I call it 'train-in-the-rain' music. Because Keith Kenniff’s Anyone is the kind of thing you want to listen to when you’re staring out the window of a train, riding through a vast urban landscape under a grey sky, a lone surviving drop from the previous downpour trailing down the thick glass.
And the London Met and The Cinematic Orchestra’s Transformation, as the train rolls out into the countryside, and the sun bursts through the clouds, and the world momentarily reveals itself.
Before a thick fog descends with the twilight, and Keaton Henson’s mournful Healah Dancing makes you pull your shawl tight around your shoulders, and you’re pretty sure you can see him, out there, walking the moors… Heathcliff?
In 2013, researchers at Cambridge University published a study about how our taste in music changes throughout our lives. It begins as a means for exploring, discovering, and asserting our identities. It then becomes a mode of communication, a way to interact with peers, find our place in society, and find someone to mate (their word, not mine) with.
As we edge closer to being middle-aged, our taste in music evolves in to something that conveys a deeper emotional understanding, of a broader life experience, and a higher intellect.
In layman’s terms: when you’re a teenager, you listen to angsty, angry stuff like punk rock or rap or Natalie Merchant, because you’re trying to work out who you are and gain some goddamn autonomy in a world run by adults who just don’t understand.
Then you move on to things you can dance to in bars and clubs and at parties, because in your early adult years this is how you bond with friends, and where you’ll likely find that special person you want to do all that future adult stuff with.
As soon as you near middle age, you’ve experienced all the fun things like failure, rejection and loss, you’ve survived them, you like yourself a whole lot better, you’ve found your mate, you’re Googling wedding dresses, saving for a house, and listening to classical music.
Of course, these are generalisations.
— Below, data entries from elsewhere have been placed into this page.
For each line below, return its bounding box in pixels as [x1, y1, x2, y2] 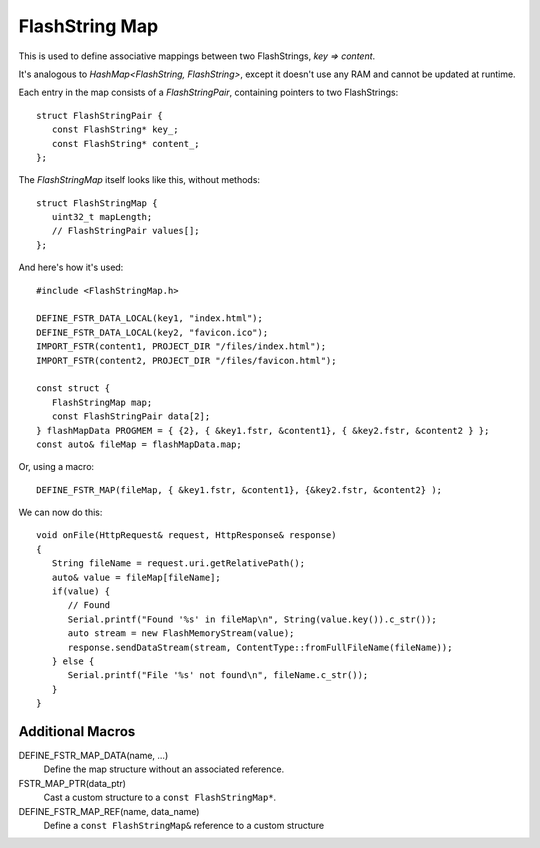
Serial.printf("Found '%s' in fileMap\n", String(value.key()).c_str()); [67, 613, 437, 625]
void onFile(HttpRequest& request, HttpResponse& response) [36, 530, 337, 541]
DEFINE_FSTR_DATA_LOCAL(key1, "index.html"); [36, 313, 264, 324]
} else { [51, 656, 95, 667]
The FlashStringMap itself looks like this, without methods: [18, 174, 260, 186]
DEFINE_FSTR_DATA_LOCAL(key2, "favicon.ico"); [36, 326, 269, 338]
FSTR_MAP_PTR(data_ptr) [18, 777, 127, 789]
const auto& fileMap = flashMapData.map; [36, 438, 242, 450]
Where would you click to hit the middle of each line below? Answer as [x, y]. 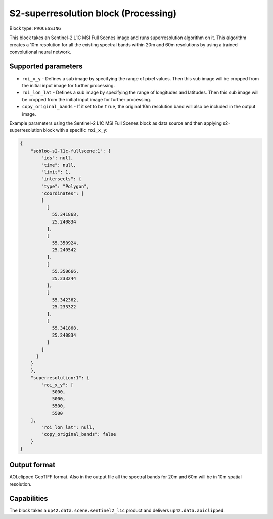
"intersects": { [61, 179]
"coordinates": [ [63, 193]
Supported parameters [46, 66]
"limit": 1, [56, 172]
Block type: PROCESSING [35, 28]
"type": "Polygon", [65, 186]
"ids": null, [57, 158]
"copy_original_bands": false [79, 434]
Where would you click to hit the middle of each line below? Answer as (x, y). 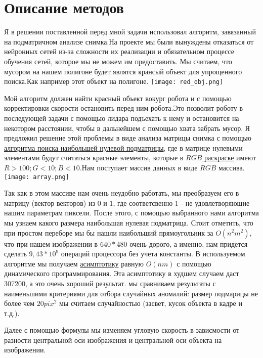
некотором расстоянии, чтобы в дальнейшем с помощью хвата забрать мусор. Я (127, 128)
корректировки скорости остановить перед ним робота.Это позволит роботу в (124, 108)
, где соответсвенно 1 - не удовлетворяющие (181, 203)
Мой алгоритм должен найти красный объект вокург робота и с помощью (118, 98)
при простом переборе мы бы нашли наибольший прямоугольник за (109, 232)
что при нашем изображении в (51, 243)
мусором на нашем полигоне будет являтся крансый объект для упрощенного (123, 71)
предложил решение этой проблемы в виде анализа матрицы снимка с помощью (128, 138)

I’m not suggesting that creeping toward middle age or being in the middle of it means we all just stop listening to punk rock or trance and start building jazz collections. Many of us will still be metal till we die. But there does seem to be a connection. When my mother hit her forties, she didn’t stop listening to the Rolling Stones, but she did start listening to Gregorian chants.
I’m in my early thirties, so I’ve still got a while to go before I’m middle-aged. But I’ve experienced and survived a fair bit of failure, rejection, and loss. I feel more equipped to deal with those things now. I may even have a deeper emotional understanding.
And I’ve developed a newfound appreciation for a more soothing sound on the stereo. And wax strips. Did you know you can use them on your chin?